3. Seismotectonic setting
The M > 5.5 historical seismicity of north-eastern Friuli - western Slovenia, extracted from the Parametric Catalogue of Italian Earthquakes CPTI15 (Rovida et al., 2016), is reported in Fig. 2. In particular, four seismic events with M ≥ 6.0 affected the study area.

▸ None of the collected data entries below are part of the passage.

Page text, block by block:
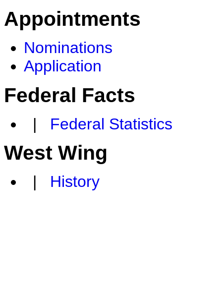
Appointments
Nominations
Application
Federal Facts
| Federal Statistics
West Wing
| History
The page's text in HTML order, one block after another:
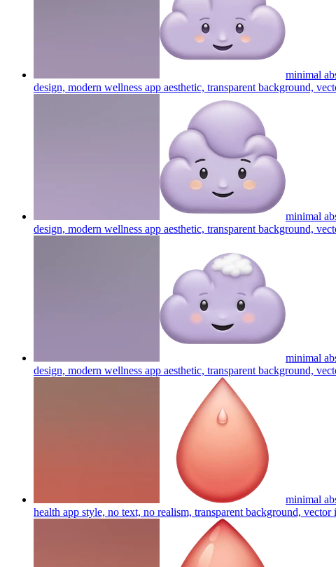
minimal
design, modern wellness app aesthetic, transparent background,
minimal
design, modern wellness app aesthetic, transparent background,
minimal
design, modern wellness app aesthetic, transparent background,
minimal
health app style, no text, no realism, transparent background, vector
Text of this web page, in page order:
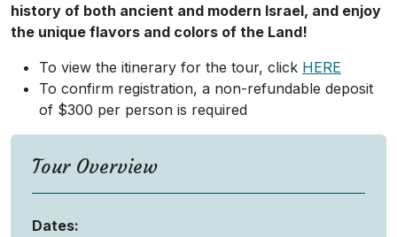
history of both ancient and modern Israel, and enjoy
the unique flavors and colors of the Land!
To view the itinerary for the tour, click HERE
To confirm registration, a non-refundable deposit
of $300 per person is required
Tour Overview
Dates:
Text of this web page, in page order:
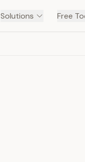
Solutions Free
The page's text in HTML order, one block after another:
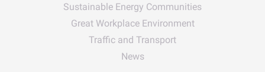
Sustainable Energy Communities
Great Workplace Environment
Traffic and Transport
News
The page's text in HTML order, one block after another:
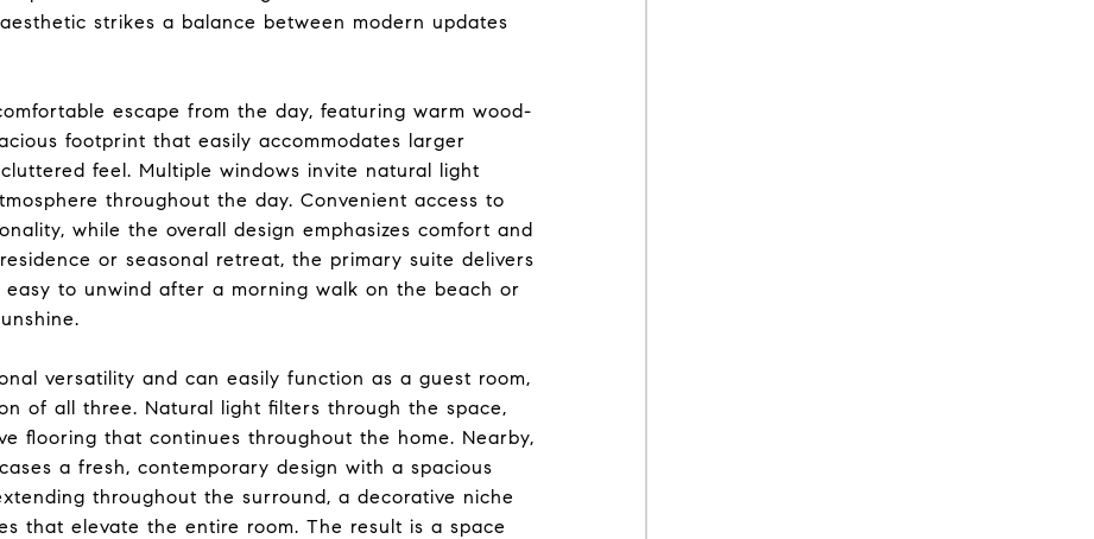
strikes a balance between modern updates
escape from the day, featuring warm wood-
footprint that easily accommodates larger
feel. Multiple windows invite natural light
throughout the day. Convenient access to
while the overall design emphasizes comfort and
or seasonal retreat, the primary suite delivers
to unwind after a morning walk on the beach or
versatility and can easily function as a guest room,
of all three. Natural light filters through the space,
flooring that continues throughout the home. Nearby,
a fresh, contemporary design with a spacious
throughout the surround, a decorative niche
that elevate the entire room. The result is a space
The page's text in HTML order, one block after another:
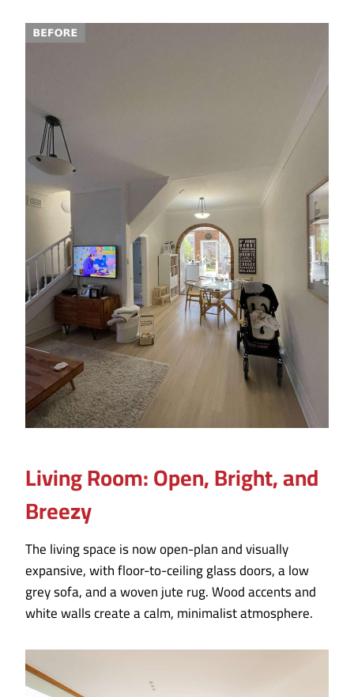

The 1348 Julian Alps event (MW = 6.6) caused heavy damage in Carinthia region (Austria), where IX MCS intensity was assigned; the quake was felt even in western Slovenia and northern
Italy where VIII - IX MCS intensity points are reported. The 1511 (MW = 6.3) Friuli - Slovenia earthquake affected a very wide area, spanning from Alessandria (NW Italy) to Ljubljana as far as northern Apennines. Recently, Camassi et al. (2011) indicate that the most damaged area was located between Gemona and Cividale del Friuli (I0 = IX), but VII - VIII MCS intensity points were assigned even to Slovenian localities. The 1928 (MW = 6.0) Carnia event hit the Tolmezzo area (I0 = IX). The 6 May 1976 devastating seismic event (MW = 6.4, I0 = IX-X) hit central Friuli.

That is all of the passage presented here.